Flying under the radar can easily get you within 40 km of the targets (if radar + jets are at around 30 meters of altitude). Flying in a stealth jet you will get detected, tracked and possibly engaged within 55 km of the target (detected and tracked at over 70km) if you are at altitude. This is based on the enemy having the S300 or similar system and you flying a jet with a RCS of 0,001sqm, aka a smaller RCS tan an F35.
I think you still could get equal results or better by using “the old ways”. What gives more bang for the buck? 8 old jets with over +16 SEAD missiles or 4 jets with a total of 8?

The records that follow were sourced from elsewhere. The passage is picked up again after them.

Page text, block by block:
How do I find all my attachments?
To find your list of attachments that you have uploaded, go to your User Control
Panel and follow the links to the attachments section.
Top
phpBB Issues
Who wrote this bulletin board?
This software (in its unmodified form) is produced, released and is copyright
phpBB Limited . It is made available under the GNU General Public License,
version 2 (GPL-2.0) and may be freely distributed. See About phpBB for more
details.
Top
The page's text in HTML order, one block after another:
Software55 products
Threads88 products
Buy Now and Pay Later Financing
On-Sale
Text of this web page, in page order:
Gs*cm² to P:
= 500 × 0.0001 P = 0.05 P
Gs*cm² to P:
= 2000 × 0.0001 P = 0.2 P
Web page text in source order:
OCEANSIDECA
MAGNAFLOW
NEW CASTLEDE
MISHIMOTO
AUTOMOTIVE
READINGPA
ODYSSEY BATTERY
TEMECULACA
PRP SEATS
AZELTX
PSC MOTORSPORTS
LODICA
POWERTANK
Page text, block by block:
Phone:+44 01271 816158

- Use ESM and stealth to either avoid or ambush DCA? While Gen 4 requires CAP to stay alive. And what is the cost of the additional CAP?
Even the F35 needs CAP.
Again, the only difference is detection range vs radar. This is a threat most 4th gen fighter simply can avoid as demonstrated in excercises like Red flag as well as during operations like Unified Protector. The one using radar will giveaway their position first and the 4th gen fighter can take apropriate action.
- Use on-board sensors networked within the F-35 four-ship to find, fix, track and target the enemy’s relocatable kit who is using sophisticated camouflage, concealment and deception techniques? Where Gen 4 would waste munitions on decoys, requiring more sorties to finally destroy the real targets (Bosnia Kosovo lesson). And how many additional sorties are needed to kill the decoys and real targets? And how much do those additional sorties cost?

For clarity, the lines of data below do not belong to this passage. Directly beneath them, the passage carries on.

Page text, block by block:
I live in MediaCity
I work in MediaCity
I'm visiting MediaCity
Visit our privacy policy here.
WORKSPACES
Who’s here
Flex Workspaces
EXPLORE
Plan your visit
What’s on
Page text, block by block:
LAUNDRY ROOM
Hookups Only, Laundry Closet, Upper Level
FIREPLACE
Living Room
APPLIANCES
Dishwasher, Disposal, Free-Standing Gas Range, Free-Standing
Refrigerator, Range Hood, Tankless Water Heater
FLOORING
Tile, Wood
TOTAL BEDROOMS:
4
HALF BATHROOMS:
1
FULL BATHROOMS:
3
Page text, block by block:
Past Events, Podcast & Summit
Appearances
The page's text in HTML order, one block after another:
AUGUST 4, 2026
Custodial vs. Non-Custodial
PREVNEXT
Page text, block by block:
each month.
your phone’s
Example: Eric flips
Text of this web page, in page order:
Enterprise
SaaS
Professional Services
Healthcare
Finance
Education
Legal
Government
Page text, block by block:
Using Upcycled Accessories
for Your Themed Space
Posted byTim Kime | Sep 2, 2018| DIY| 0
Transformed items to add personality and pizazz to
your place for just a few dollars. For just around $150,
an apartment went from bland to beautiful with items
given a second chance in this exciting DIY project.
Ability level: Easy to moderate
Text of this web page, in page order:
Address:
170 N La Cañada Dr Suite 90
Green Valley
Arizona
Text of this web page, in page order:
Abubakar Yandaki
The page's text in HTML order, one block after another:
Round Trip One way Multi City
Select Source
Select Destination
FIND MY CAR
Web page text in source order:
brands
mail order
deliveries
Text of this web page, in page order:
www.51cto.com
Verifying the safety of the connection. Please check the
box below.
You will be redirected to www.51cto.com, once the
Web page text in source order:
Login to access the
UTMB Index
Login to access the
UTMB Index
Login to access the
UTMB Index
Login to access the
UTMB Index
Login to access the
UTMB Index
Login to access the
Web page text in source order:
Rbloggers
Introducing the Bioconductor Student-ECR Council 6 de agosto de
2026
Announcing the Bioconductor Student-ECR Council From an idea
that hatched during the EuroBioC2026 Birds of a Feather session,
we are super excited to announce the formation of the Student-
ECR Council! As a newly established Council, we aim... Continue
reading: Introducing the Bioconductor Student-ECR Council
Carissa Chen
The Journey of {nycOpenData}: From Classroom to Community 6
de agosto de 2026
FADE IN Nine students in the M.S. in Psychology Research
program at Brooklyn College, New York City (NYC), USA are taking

Lessons learned: Equipment that is over 35 years old is enough to engage stealth aircrafts. 1 downed F117, 1 damaged.
Against up to date air defences stealth alone wont cut it.
The engagement of decoys was also related to the ROE/Mission profile. The pilots had orders to engage all targets and not waste time trying to discriminate. Also, the US used decoys to keep the enemy SAMs occupied.

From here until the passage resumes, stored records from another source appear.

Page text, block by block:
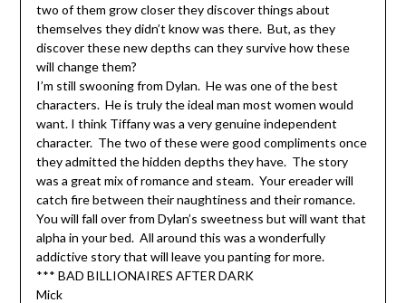
two of them grow closer they discover things about
themselves they didn’t know was there. But, as they
discover these new depths can they survive how these
will change them?
I’m still swooning from Dylan. He was one of the best
characters. He is truly the ideal man most women would
want. I think Tiffany was a very genuine independent
character. The two of these were good compliments once
they admitted the hidden depths they have. The story
was a great mix of romance and steam. Your ereader will
catch fire between their naughtiness and their romance.
You will fall over from Dylan’s sweetness but will want that
alpha in your bed. All around this was a wonderfully
addictive story that will leave you panting for more.
*** BAD BILLIONAIRES AFTER DARK
Mick
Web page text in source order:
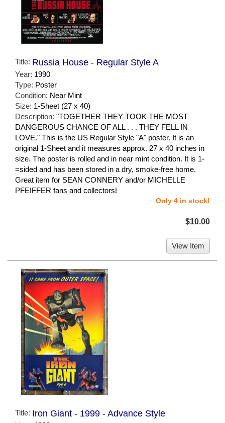
Title: Russia House - Regular Style A
Year: 1990
Type: Poster
Condition: Near Mint
Size: 1-Sheet (27 x 40)
Description: "TOGETHER THEY TOOK THE MOST
DANGEROUS CHANCE OF ALL . . . THEY FELL IN
LOVE." This is the US Regular Style "A" poster. It is an
original 1-Sheet and it measures approx. 27 x 40 inches in
size. The poster is rolled and in near mint condition. It is 1-
=sided and has been stored in a dry, smoke-free home.
Great item for SEAN CONNERY and/or MICHELLE
PFEIFFER fans and collectors!
Only 4 in stock!
$10.00
View Item
Title: Iron Giant - 1999 - Advance Style
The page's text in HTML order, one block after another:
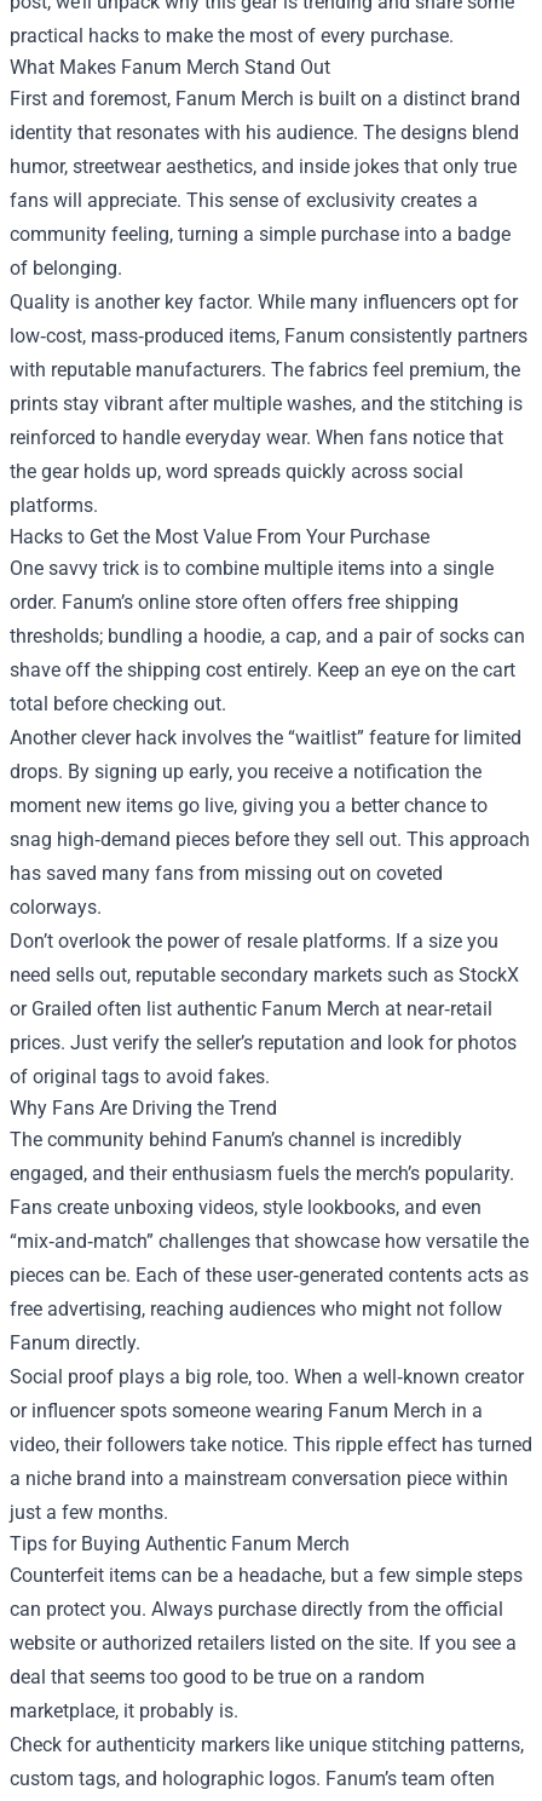
practical hacks to make the most of every purchase.
What Makes Fanum Merch Stand Out
First and foremost, Fanum Merch is built on a distinct brand
identity that resonates with his audience. The designs blend
humor, streetwear aesthetics, and inside jokes that only true
fans will appreciate. This sense of exclusivity creates a
community feeling, turning a simple purchase into a badge
of belonging.
Quality is another key factor. While many influencers opt for
low‑cost, mass‑produced items, Fanum consistently partners
with reputable manufacturers. The fabrics feel premium, the
prints stay vibrant after multiple washes, and the stitching is
reinforced to handle everyday wear. When fans notice that
the gear holds up, word spreads quickly across social
platforms.
Hacks to Get the Most Value From Your Purchase
One savvy trick is to combine multiple items into a single
order. Fanum’s online store often offers free shipping
thresholds; bundling a hoodie, a cap, and a pair of socks can
shave off the shipping cost entirely. Keep an eye on the cart
total before checking out.
Another clever hack involves the “waitlist” feature for limited
drops. By signing up early, you receive a notification the
moment new items go live, giving you a better chance to
snag high‑demand pieces before they sell out. This approach
has saved many fans from missing out on coveted
colorways.
Don’t overlook the power of resale platforms. If a size you
need sells out, reputable secondary markets such as StockX
or Grailed often list authentic Fanum Merch at near‑retail
prices. Just verify the seller’s reputation and look for photos
of original tags to avoid fakes.
Why Fans Are Driving the Trend
The community behind Fanum’s channel is incredibly
engaged, and their enthusiasm fuels the merch’s popularity.
Fans create unboxing videos, style lookbooks, and even
“mix‑and‑match” challenges that showcase how versatile the
pieces can be. Each of these user‑generated contents acts as
free advertising, reaching audiences who might not follow
Fanum directly.
Social proof plays a big role, too. When a well‑known creator
or influencer spots someone wearing Fanum Merch in a
video, their followers take notice. This ripple effect has turned
a niche brand into a mainstream conversation piece within
just a few months.
Tips for Buying Authentic Fanum Merch
Counterfeit items can be a headache, but a few simple steps
can protect you. Always purchase directly from the official
website or authorized retailers listed on the site. If you see a
deal that seems too good to be true on a random
marketplace, it probably is.
Check for authenticity markers like unique stitching patterns,
custom tags, and holographic logos. Fanum’s team often

- Guide network enabled weapons to moving targets while the ring of protecting SAMs are furiously trying to stop the attack.
This is pretty standard stuff in most modern jets. Modern datalinks have these capabilities. For instance TIDLS has had it for approx 20 years. At least when it comes to shared guidance.
When it comes to the invisibility stuff its science fiction both today and tomorrow.
The only new thing in the F35 is that the avionics are top notch (that edge can be surpassed with upgrades in the other platforms if needed) and stealth that allows it to get closer to enemy radar stations without being detected. In the F35 this came at the expense of cost and flight performance. It does not have an invisibility cloak or plasma stealth. If we should compare it with cars its like having a manufacturer of a dragster saying “its impossible win a race against it”, which is true if the race is short and in a straight line. If you only compare jets in the strongpoints of the F35 it will always look like it’s a landslide victory for the F35, but if you move the comparison to the competitors strong sides it will be the oposite.
Italy’s next prime minister is vowing to cut his country’s F-35 orders too.
Netherlands : The Parliament voted to get out of the JSF program. New open bid contest.
Denmark : Open bid contest.
Canada : Open bid contest.
Korea : F-35 at a technical disqualification and given a 0% chance of a win. Trailing behind the Silent Eagle and the Typhoon.
Italy bailing out has been in the news for quite some time, but I will just add some comments to ur post.
Netherlands: Has already got one jet (or more?) delivered. They have already invested in the project and its very uncertain that there will be a real open bid contest. Once politicians start paying and getting results (no matter how bad) they tend to continue. If they bail it will be because of costs and then I believe Rafale and Gripen are the top candidates.
Korea: F35 disqualified partially because they didnt allow the Koreans to test it properly. Its not necessarily so that it was worse performing in every aspect. But it is out of the competition never the less.
Looks like they are starting to use more and more graphite based coatings.